Chapter 13 bankruptcy is like a personal re-organization. You get to reduce some of your debts and set up payment plans for the rest.
The Court can decide what should and should not be discharged.
Typically, secured debt will not be discharged. So if IRS or the state has filed liens against you, those debts will have priority over your unsecured debt. The Judge and the IRS and State will insist on a payment plan.
If the tax debt is unsecured, they get to stand in line with the rest of your creditors. And your attorney can negotiate with the creditors. Then he/she can bring the plan to the Court to approve.
Sometimes, you can get some or all your tax debt discharged in Chapter 13. However, if you have assets or a steady stream of income don’t count on it.
You’ll need to push on to Chapter 7, total liquidation to get your tax debts discharged.
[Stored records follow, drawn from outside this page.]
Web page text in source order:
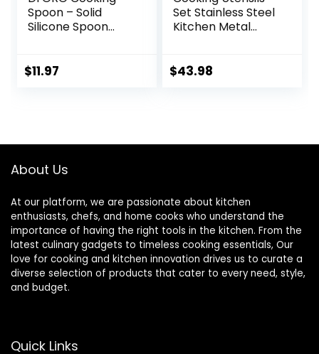
Spoon – Solid
Silicone Spoon
Cookware Safe –
Mixing & Stirring –
(Black)
$11.97
Set Stainless Steel
Kitchen Metal
Spatula Ladle Set,
Spatula
$43.98
About Us
At our platform, we are passionate about kitchen
enthusiasts, chefs, and home cooks who understand the
importance of having the right tools in the kitchen. From the
latest culinary gadgets to timeless cooking essentials, Our
love for cooking and kitchen innovation drives us to curate a
diverse selection of products that cater to every need, style,
and budget.
Quick Links
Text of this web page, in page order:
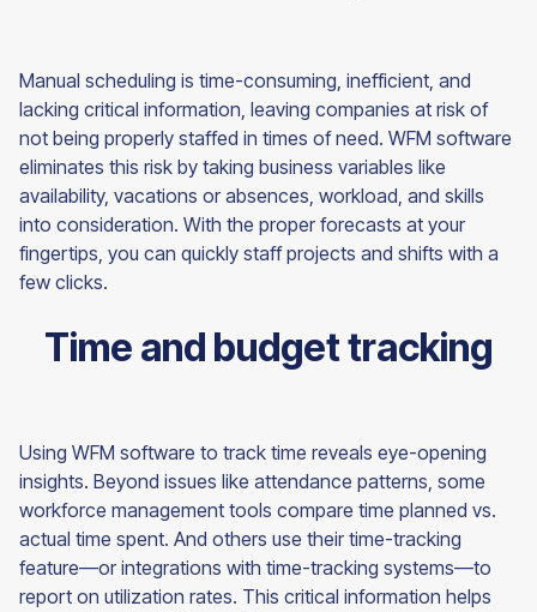
Manual scheduling is time-consuming, inefficient, and
lacking critical information, leaving companies at risk of
not being properly staffed in times of need. WFM software
eliminates this risk by taking business variables like
availability, vacations or absences, workload, and skills
into consideration. With the proper forecasts at your
fingertips, you can quickly staff projects and shifts with a
few clicks.
Time and budget tracking
Using WFM software to track time reveals eye-opening
insights. Beyond issues like attendance patterns, some
workforce management tools compare time planned vs.
actual time spent. And others use their time-tracking
feature—or integrations with time-tracking systems—to
report on utilization rates. This critical information helps
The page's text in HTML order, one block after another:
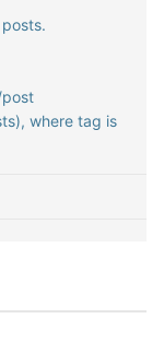
where tag is
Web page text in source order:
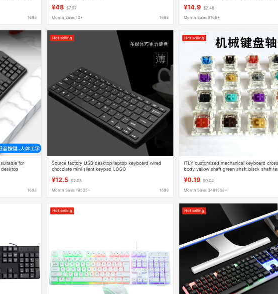
1688
¥48 $7.97
Month Sales 10+ 1688
¥14.9 $2.48
Month Sales 8166+
for
desktop
1688
Hot selling
Source factory USB desktop laptop keyboard wired
chocolate mini silent keypad LOGO
¥12.5 $2.08
Month Sales 19505+ 1688
Hot selling
ITLY customized mechanical keyboard
body yellow shaft green shaft black shaft
¥0.19 $0.04
Month Sales 3481508+
Hot selling Hot selling

Incidentally, there are some tax debts and penalties that cannot be discharged.
And remember, you can find answers to all kinds of questions about tax bankruptcy, and other tax issues, free. Where? Where else? At TaxMama.com[Note: If you were subscribed to the e-mailed TaxQuips, you’d be getting other exciting news and tips by e-mail, that never appear on the site. Please click on the subscribe link and join us.]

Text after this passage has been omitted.